● DATA:
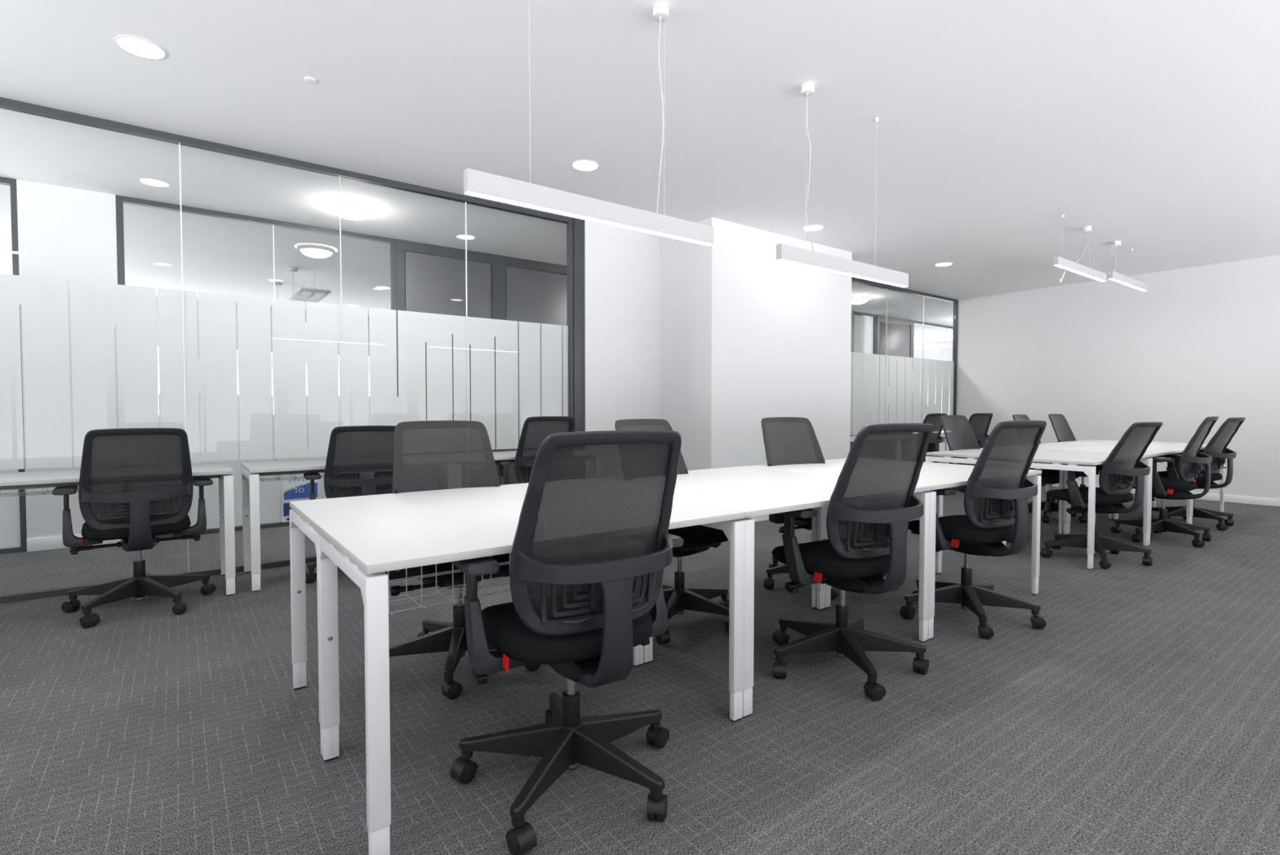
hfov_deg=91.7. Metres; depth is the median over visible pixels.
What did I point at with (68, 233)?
wall
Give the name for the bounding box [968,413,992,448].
office chair
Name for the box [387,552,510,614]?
basket
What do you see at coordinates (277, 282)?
light
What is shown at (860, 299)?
dome ceiling light
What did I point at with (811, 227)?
diffuser
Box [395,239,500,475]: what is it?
window
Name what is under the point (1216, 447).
office chair
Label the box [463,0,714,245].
pendant light
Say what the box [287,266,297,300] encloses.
light
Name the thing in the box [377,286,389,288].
diffuser
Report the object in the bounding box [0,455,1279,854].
floor
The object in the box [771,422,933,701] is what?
office chair
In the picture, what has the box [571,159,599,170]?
recessed light
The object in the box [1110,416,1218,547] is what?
office chair
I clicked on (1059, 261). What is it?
pendant light
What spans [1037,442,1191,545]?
desk
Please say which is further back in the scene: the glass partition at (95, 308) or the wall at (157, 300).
the wall at (157, 300)
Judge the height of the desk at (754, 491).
0.740 m
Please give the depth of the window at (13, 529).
4.75 m
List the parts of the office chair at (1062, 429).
frame, backrest, seat
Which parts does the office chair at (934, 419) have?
backrest
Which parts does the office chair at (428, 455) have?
armrest, control lever, frame, backrest, seat, control lever
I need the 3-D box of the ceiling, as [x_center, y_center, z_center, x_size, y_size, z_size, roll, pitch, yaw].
[1.621,-2.033,7.817,20.000,0.120,15.700,-1,2,-37]
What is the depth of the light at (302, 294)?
7.94 m
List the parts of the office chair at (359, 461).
arm post, armrest, frame, backrest
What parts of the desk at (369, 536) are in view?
leg, leg, leg, leg, leg
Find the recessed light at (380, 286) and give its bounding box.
[375,285,390,288]
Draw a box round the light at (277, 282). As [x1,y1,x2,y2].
[272,280,282,298]
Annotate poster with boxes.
[281,476,319,501]
[282,501,292,522]
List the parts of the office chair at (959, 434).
frame, backrest, armrest
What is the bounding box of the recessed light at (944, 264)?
[934,262,952,266]
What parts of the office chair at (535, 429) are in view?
arm post, armrest, backrest
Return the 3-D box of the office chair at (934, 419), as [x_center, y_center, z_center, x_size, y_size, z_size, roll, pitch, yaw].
[3.652,0.334,8.243,0.696,1.046,0.662,-1,2,-31]
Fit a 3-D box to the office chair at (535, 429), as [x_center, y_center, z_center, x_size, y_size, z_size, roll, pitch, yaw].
[-0.826,0.430,4.942,0.689,1.046,0.665,-1,2,-33]
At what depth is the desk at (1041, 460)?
4.88 m
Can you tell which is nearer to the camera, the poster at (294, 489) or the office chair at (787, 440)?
the office chair at (787, 440)
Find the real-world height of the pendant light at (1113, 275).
0.402 m
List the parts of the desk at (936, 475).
leg, leg, leg, leg
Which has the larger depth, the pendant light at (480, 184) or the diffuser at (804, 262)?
the diffuser at (804, 262)
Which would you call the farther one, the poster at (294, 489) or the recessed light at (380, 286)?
the recessed light at (380, 286)
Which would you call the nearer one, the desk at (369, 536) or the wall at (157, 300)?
the desk at (369, 536)
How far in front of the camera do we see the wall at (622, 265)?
5.99 m
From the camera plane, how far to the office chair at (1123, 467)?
4.38 m
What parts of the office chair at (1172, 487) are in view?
control lever, arm post, armrest, seat, armrest, arm post, backrest, frame
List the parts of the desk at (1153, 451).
leg, leg, leg, leg
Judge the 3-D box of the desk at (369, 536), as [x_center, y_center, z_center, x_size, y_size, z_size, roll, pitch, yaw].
[-0.501,0.663,2.320,1.252,0.740,1.239,-1,2,-37]
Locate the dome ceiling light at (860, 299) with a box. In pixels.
[851,294,871,304]
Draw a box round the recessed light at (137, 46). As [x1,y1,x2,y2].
[114,35,167,59]
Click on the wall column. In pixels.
(748, 335)
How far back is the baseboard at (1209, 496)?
7.31 m
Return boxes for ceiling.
[0,0,1279,344]
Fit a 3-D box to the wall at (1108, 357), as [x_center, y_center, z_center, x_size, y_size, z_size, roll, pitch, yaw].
[7.246,-0.529,7.119,0.120,2.843,7.193,-1,2,-37]
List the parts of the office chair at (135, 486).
arm post, armrest, control lever, lumbar handle, frame, seat, backrest, lumbar handle, control lever, armrest, arm post
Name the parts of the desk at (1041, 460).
leg, leg, leg, leg
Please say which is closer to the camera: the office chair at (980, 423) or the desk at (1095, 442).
the desk at (1095, 442)
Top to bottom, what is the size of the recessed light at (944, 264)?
0.005 m
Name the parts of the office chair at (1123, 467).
arm post, control lever, armrest, seat, backrest, frame
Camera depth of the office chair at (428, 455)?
2.77 m
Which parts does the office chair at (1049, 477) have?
backrest, armrest, control lever, seat
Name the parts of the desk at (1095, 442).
leg, leg
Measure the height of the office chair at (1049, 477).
1.046 m
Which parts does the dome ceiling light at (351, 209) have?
halo plate, lamp shade
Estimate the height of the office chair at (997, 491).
1.046 m
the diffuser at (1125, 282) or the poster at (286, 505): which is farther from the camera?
the diffuser at (1125, 282)
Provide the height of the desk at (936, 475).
0.740 m
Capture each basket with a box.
[0,478,211,497]
[259,471,324,481]
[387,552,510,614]
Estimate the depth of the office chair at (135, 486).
3.27 m
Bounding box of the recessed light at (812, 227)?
[802,224,823,231]
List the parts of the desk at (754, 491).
leg, leg, leg, leg
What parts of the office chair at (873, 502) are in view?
arm post, armrest, control lever, seat, lumbar handle, backrest, frame
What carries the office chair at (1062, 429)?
on the floor
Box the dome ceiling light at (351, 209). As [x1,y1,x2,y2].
[325,198,377,219]
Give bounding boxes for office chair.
[52,427,215,627]
[303,425,395,582]
[384,420,541,699]
[449,430,683,854]
[494,416,575,484]
[614,418,728,644]
[760,417,837,599]
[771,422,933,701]
[899,420,1046,639]
[922,413,946,462]
[939,414,1014,542]
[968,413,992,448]
[1012,413,1088,522]
[1040,421,1162,568]
[1048,413,1102,502]
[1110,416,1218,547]
[1142,417,1245,530]
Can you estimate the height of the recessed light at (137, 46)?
0.005 m
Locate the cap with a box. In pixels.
[304,76,315,83]
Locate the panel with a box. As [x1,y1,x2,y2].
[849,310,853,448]
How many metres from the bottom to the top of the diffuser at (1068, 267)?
0.007 m
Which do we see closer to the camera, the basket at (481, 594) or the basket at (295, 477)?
the basket at (481, 594)
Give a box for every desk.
[0,462,235,595]
[241,458,326,591]
[289,482,745,854]
[492,450,516,467]
[643,466,931,717]
[742,457,1041,639]
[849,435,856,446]
[925,448,1151,569]
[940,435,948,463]
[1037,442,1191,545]
[1050,439,1225,524]
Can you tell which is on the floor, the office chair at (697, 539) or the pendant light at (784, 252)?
the office chair at (697, 539)
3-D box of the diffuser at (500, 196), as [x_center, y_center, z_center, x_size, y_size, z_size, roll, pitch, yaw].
[-0.143,-0.848,2.562,1.183,0.007,0.030,-1,2,-37]
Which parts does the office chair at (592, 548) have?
arm post, control lever, armrest, seat, lumbar handle, frame, backrest, lumbar handle, control lever, armrest
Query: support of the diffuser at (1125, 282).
attached to the pendant light at (1113, 275)
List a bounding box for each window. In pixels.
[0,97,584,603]
[0,176,26,554]
[115,195,397,537]
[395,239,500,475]
[498,254,566,484]
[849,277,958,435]
[852,311,876,444]
[911,320,952,462]
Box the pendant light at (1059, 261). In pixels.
[1053,214,1106,282]
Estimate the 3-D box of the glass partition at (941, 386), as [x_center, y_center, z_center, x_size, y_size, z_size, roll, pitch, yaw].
[3.874,-0.588,9.091,2.935,2.843,0.060,-1,2,-37]
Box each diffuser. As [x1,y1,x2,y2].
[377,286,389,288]
[465,191,712,245]
[777,258,906,287]
[804,225,822,230]
[1054,264,1104,281]
[1109,278,1145,291]
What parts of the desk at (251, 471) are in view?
leg, leg, cross rail
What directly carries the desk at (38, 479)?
on the floor
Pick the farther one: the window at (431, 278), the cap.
the window at (431, 278)
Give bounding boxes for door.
[875,315,913,423]
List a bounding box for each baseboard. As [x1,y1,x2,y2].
[26,533,120,551]
[1044,482,1279,506]
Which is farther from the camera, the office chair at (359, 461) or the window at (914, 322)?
the window at (914, 322)
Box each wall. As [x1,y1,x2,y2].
[16,178,118,538]
[155,299,369,462]
[584,220,659,431]
[913,340,952,451]
[956,254,1279,498]
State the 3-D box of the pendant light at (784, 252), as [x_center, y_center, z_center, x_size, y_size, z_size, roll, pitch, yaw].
[1.200,-1.365,3.581,1.208,0.966,0.068,-1,2,-37]
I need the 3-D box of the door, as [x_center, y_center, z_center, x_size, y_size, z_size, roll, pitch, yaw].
[4.866,-0.671,11.907,1.240,2.843,0.120,-1,2,-37]
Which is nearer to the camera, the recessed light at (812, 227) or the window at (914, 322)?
the recessed light at (812, 227)
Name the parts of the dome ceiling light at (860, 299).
lamp shade
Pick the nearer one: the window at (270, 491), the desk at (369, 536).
the desk at (369, 536)
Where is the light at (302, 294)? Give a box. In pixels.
[288,287,330,302]
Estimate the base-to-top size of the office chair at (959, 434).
1.046 m
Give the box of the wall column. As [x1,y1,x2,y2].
[659,217,852,521]
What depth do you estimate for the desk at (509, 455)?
4.95 m
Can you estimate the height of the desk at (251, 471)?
0.740 m
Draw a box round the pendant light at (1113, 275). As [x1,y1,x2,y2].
[1106,240,1146,291]
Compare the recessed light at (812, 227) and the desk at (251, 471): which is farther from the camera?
the recessed light at (812, 227)
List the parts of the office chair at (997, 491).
control lever, armrest, seat, lumbar handle, backrest, frame
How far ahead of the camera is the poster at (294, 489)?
5.88 m
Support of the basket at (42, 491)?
on the desk at (38, 479)
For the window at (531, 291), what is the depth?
7.28 m
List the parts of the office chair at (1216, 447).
armrest, arm post, seat, backrest, frame
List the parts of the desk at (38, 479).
cross rail, leg, leg
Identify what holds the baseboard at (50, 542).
attached to the wall at (68, 233)
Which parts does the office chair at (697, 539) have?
frame, backrest, seat, control lever
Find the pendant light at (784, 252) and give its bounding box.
[776,82,908,287]
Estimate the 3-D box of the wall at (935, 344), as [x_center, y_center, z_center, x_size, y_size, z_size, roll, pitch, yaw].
[7.457,-0.812,16.682,0.100,2.843,8.107,-1,2,-37]
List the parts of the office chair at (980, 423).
backrest
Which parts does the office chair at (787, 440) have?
armrest, frame, backrest, control lever, seat

● WHAT YOU ARE ASKED TO DO:
A verbatim transcription is needed of the lines above, starting at the line with "Which parts does the office chair at (1049, 477)" and ending at the line with "[940,435,948,463]", both included, and of nothing else.

● ANSWER SECTION:
Which parts does the office chair at (1049, 477) have?
backrest, armrest, control lever, seat
Name the parts of the desk at (1095, 442).
leg, leg
Measure the height of the office chair at (1049, 477).
1.046 m
Which parts does the dome ceiling light at (351, 209) have?
halo plate, lamp shade
Estimate the height of the office chair at (997, 491).
1.046 m
the diffuser at (1125, 282) or the poster at (286, 505): which is farther from the camera?
the diffuser at (1125, 282)
Provide the height of the desk at (936, 475).
0.740 m
Capture each basket with a box.
[0,478,211,497]
[259,471,324,481]
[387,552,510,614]
Estimate the depth of the office chair at (135, 486).
3.27 m
Bounding box of the recessed light at (812, 227)?
[802,224,823,231]
List the parts of the desk at (754, 491).
leg, leg, leg, leg
What parts of the office chair at (873, 502) are in view?
arm post, armrest, control lever, seat, lumbar handle, backrest, frame
What carries the office chair at (1062, 429)?
on the floor
Box the dome ceiling light at (351, 209). As [x1,y1,x2,y2].
[325,198,377,219]
Give bounding boxes for office chair.
[52,427,215,627]
[303,425,395,582]
[384,420,541,699]
[449,430,683,854]
[494,416,575,484]
[614,418,728,644]
[760,417,837,599]
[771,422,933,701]
[899,420,1046,639]
[922,413,946,462]
[939,414,1014,542]
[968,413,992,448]
[1012,413,1088,522]
[1040,421,1162,568]
[1048,413,1102,502]
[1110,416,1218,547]
[1142,417,1245,530]
Can you estimate the height of the recessed light at (137, 46)?
0.005 m
Locate the cap with a box. In pixels.
[304,76,315,83]
Locate the panel with a box. As [x1,y1,x2,y2].
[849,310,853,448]
How many metres from the bottom to the top of the diffuser at (1068, 267)?
0.007 m
Which do we see closer to the camera, the basket at (481, 594) or the basket at (295, 477)?
the basket at (481, 594)
Give a box for every desk.
[0,462,235,595]
[241,458,326,591]
[289,482,745,854]
[492,450,516,467]
[643,466,931,717]
[742,457,1041,639]
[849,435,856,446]
[925,448,1151,569]
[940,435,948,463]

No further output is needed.